Por otro lado, el vertiginoso cambio en la magnitud y los alcances de las guerras, la invención de armas de destrucción masiva que pusieron a la humanidad ante la posibilidad de matar a distancia e incluso de extinguirse necesariamente transformaron las expectativas y los lugares posibles para la retórica formal de los gestos heroicos consagrados por la tradición. Surgió otra clase de liderazgos políticos y militares que se difundieron en imágenes cuya circulación, ascenso y caída parecen más veloces que nunca. Las conquistas y los nuevos lugares que hemos logrado las mujeres en buena parte de las sociedades humanas gracias a las luchas feministas desde principios del siglo XX también generaron nuevas líderes, mártires y heroínas, algunas de cuyas imágenes se volvieron icónicas.
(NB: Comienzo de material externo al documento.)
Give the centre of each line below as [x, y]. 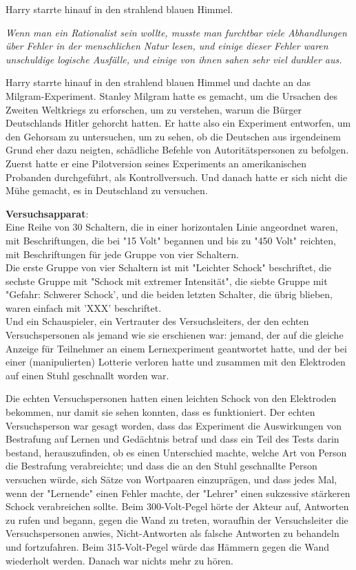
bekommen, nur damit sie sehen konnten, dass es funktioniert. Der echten [160, 412]
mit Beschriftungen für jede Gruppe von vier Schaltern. [122, 254]
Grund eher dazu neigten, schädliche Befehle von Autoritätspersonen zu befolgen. [177, 150]
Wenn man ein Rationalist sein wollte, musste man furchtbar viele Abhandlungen [176, 32]
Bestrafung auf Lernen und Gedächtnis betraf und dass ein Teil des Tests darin [172, 439]
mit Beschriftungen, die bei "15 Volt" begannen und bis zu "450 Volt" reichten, [171, 240]
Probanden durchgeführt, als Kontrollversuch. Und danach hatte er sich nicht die [177, 177]
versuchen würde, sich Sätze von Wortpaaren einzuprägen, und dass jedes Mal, [171, 479]
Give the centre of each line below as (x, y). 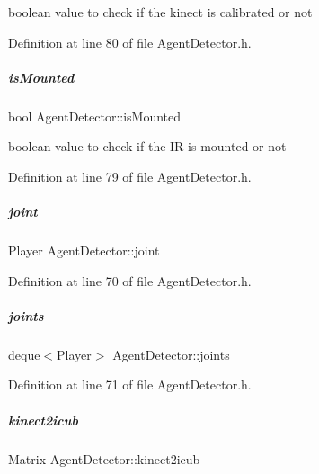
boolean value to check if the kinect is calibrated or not (160, 12)
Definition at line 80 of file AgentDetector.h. (130, 42)
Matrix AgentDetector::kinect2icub (104, 458)
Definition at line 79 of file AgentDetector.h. (130, 176)
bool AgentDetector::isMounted (95, 116)
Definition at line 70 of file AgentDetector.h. (130, 280)
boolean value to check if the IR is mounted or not (147, 146)
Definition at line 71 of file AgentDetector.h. (130, 385)
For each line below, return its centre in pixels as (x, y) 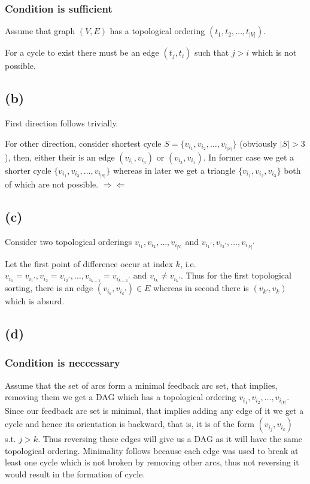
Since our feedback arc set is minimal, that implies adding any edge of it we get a (154, 411)
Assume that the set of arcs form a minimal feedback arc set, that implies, (141, 385)
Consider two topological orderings (69, 241)
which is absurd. (35, 301)
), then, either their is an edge (60, 157)
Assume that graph (40, 31)
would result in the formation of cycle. (75, 474)
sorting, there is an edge (49, 288)
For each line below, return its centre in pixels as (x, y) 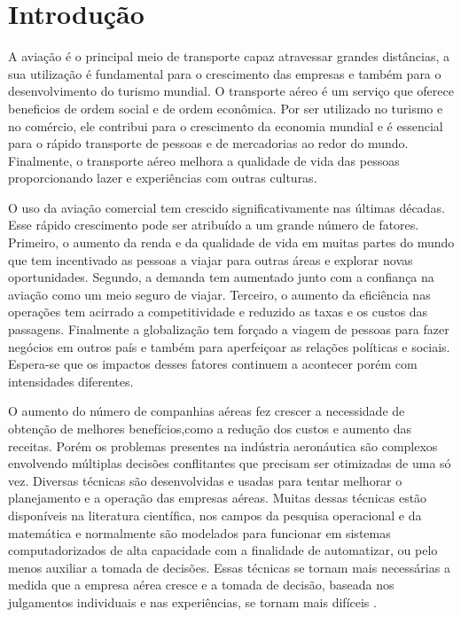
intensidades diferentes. (71, 381)
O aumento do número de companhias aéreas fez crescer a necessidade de (207, 411)
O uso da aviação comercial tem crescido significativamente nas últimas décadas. (227, 207)
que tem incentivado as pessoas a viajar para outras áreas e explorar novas (211, 259)
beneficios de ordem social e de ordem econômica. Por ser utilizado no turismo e (226, 108)
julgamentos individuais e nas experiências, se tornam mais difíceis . (192, 601)
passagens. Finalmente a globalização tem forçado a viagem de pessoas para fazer (229, 329)
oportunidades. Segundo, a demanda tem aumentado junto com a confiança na (221, 277)
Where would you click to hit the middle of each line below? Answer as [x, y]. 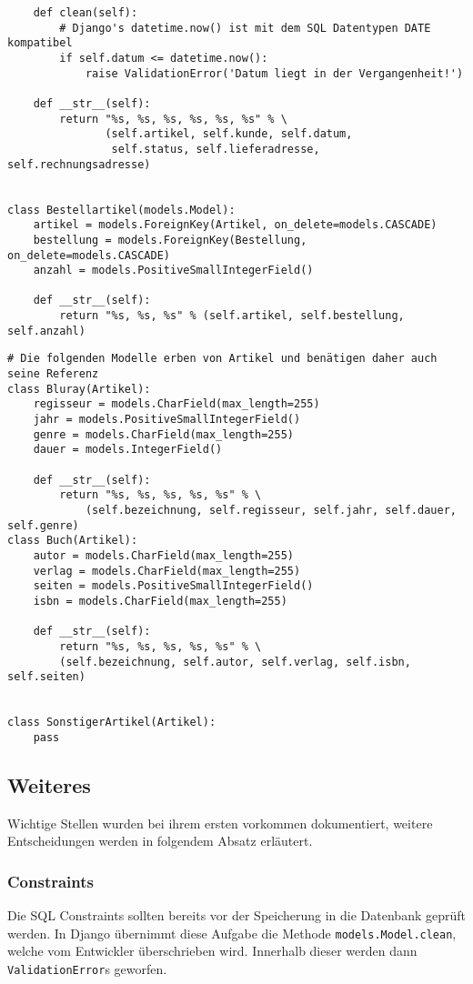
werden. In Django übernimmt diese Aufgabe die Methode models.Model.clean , [232, 933]
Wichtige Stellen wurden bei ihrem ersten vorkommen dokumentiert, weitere [220, 823]
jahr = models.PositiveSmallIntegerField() [167, 420]
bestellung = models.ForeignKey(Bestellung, [170, 240]
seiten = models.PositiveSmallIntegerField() [173, 586]
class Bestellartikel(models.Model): [121, 210]
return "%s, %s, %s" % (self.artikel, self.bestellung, [232, 316]
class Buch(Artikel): [73, 541]
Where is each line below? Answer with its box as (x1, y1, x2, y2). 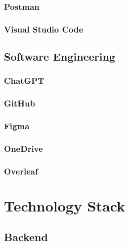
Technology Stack (4, 195, 126, 215)
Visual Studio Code (4, 23, 84, 35)
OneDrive (4, 142, 43, 154)
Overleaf (4, 165, 38, 177)
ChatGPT (4, 74, 44, 87)
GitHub (4, 97, 35, 109)
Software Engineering (4, 49, 115, 64)

Aun cuando persiste en el imaginario de nuestras naciones latinoamericanas la figura del héroe militar decimonónico como imagen fundante, a lo largo del siglo XX se forjaron nuevas identidades colectivas que trascendieron esas fronteras para volverse referentes de alcance mundial y que se identifican rápidamente en un retrato. De modo que estas breves reflexiones finales están dedicadas a dos figuras icónicas que han saltado de América Latina a la esfera mundial y se han vuelto objeto de innumerables artículos periodísticos, indagaciones históricas, ensayos críticos y académicos, tesis doctorales, novelas, películas, reapropiaciones en obras de arte contemporáneo, exposiciones y manifestaciones populares: Eva Perón y Ernesto “Che” Guevara. La deriva de sus imágenes sugiere la continuidad de algunas cuestiones que hemos visto surgir en la retratística de los héroes en el siglo XIX, así como los cambios que hemos señalado.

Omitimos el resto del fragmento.